Case 7: Lender Collateral — Note & Deed of Trust
The Situation
A private lender held a $215,000 promissory note secured by a second-position deed of trust on a mixed-use property in Tennessee. The borrower had defaulted. The first-position lender was also in default proceedings. The second-position lender wanted to exit rather than manage the foreclosure, but the note had uncertain market value due to the first-position encumbrance and the property's condition.
The Challenge
Second-position note — first-position lender had priority and the loan balance exceeded the property's as-is value. Foreclosure by the second-position holder would wipe out the position if the first foreclosed first. The private lender did not want to manage a foreclosure or own the property. The borrower was uncooperative.
Approach & Analysis
Reviewed the first-position loan balance, default status, and property condition. Ordered a broker price opinion to determine as-is value vs. stabilized value. Evaluated whether acquiring the first-position note (in addition to the second) would create a viable position. Contacted the first-position lender to discuss a discounted note purchase. Modeled the economics of acquiring both notes, curing defaults, and selling the property.
Resolution
Acquire AOX purchased the second-position note at a discount reflecting its subordinate position and litigation risk. Simultaneously negotiated a discounted purchase of the first-position note. After acquiring both, AOX foreclosed, took title, completed cosmetic improvements, and sold the property to a local investor. The original private lender received an immediate exit from a troubled note.

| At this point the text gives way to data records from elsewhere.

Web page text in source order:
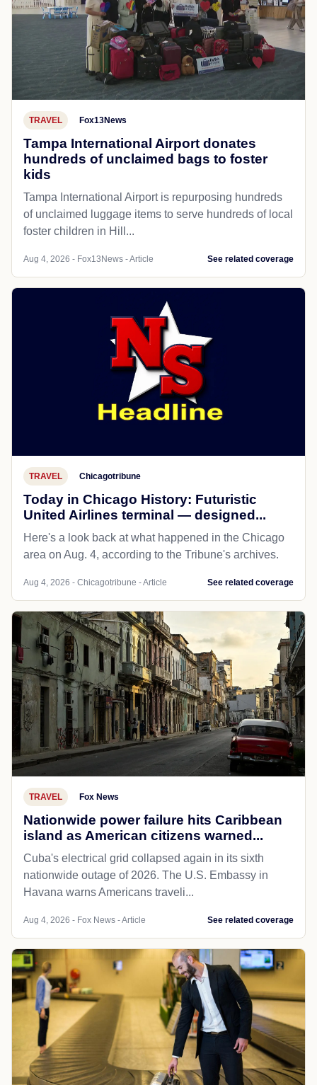
TRAVEL Fox13News
Tampa International Airport donates
hundreds of unclaimed bags to foster
kids
Tampa International Airport is repurposing hundreds
of unclaimed luggage items to serve hundreds of local
foster children in Hill...
Aug 4, 2026 - Fox13News - Article See related coverage
TRAVEL Chicagotribune
Today in Chicago History: Futuristic
United Airlines terminal — designed...
Here's a look back at what happened in the Chicago
area on Aug. 4, according to the Tribune's archives.
Aug 4, 2026 - Chicagotribune - Article See related coverage
TRAVEL Fox News
Nationwide power failure hits Caribbean
island as American citizens warned...
Cuba's electrical grid collapsed again in its sixth
nationwide outage of 2026. The U.S. Embassy in
Havana warns Americans traveli...
Aug 4, 2026 - Fox News - Article See related coverage
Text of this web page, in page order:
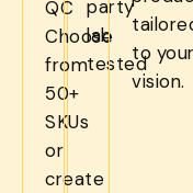
QC
Choose
from
50+
SKUs
or
create
party
lab
testedto your
vision.
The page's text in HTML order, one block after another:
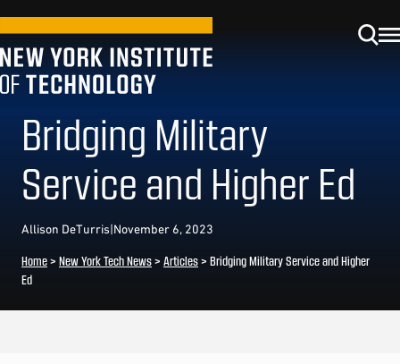
Bridging Military
Service and Higher Ed
Allison DeTurris|November 6, 2023
Home> New York Tech News> Articles> Bridging Military Service and Higher
Ed
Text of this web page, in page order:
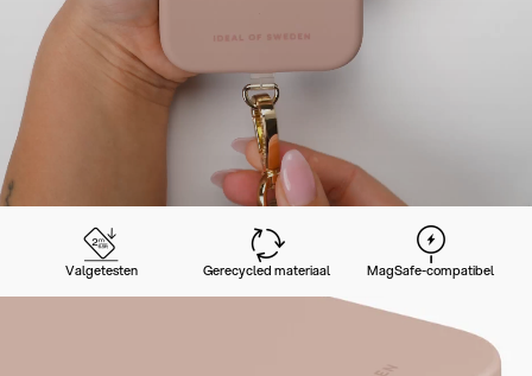
Valgetesten Gerecycled materiaal MagSafe-compatibel
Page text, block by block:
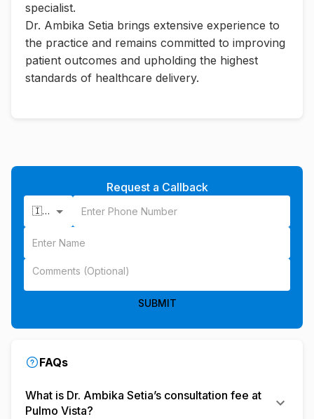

Case 8: IP & Domain Portfolio
The Situation
A defunct e-commerce brand had a portfolio of 14 domain names, two registered trademarks, an abandoned Shopify store with 6,000 customer email addresses, 40 product SKU photos, and a 12,000-follower Instagram account. The founder had moved on to a new venture. The LLC was dissolved. The domains were on auto-renew with a credit card that was about to expire.
The Challenge
Dissolved LLC owned the IP. Domains would expire within 60 days if the credit card failed. The trademarks had lapsed due to non-filing of Section 8 declarations. The email list and social account had commercial value but required careful transfer to avoid spam/CAN-SPAM issues. The founder was busy and wanted a one-and-done exit.
Approach & Analysis
Reinstated the LLC briefly to convey IP assets. Filed trademark Section 8 declarations to revive the marks. Transferred domains to Acquire AOX's registrar account. Exported and verified the email list. Identified a competitor in the same niche through the Buyer Circle who wanted the domain portfolio, trademark, email list, and social account.
Resolution
Acquire AOX purchased the entire IP portfolio — domains, trademarks, email list, photos, and social account — from the reinstated LLC, then sold the package to the competitor. The domains were transferred. The trademarks were assigned. The email list and social account were transferred per platform policies. The founder received a single payment and a clean exit.
Important Note
These case studies are representative examples based on asset types and situations Acquire AOX reviews. They are anonymized and combined for illustration. They do not describe specific client matters, and past outcomes do not guarantee future results. Every asset is unique. Acquire AOX evaluates each submission on its own facts, documents, authority, risk, and market conditions. Not all assets are accepted, and not all accepted assets result in a completed transaction. These illustrations are provided for educational purposes to show how Acquire AOX thinks about complex assets — not as promises of specific outcomes.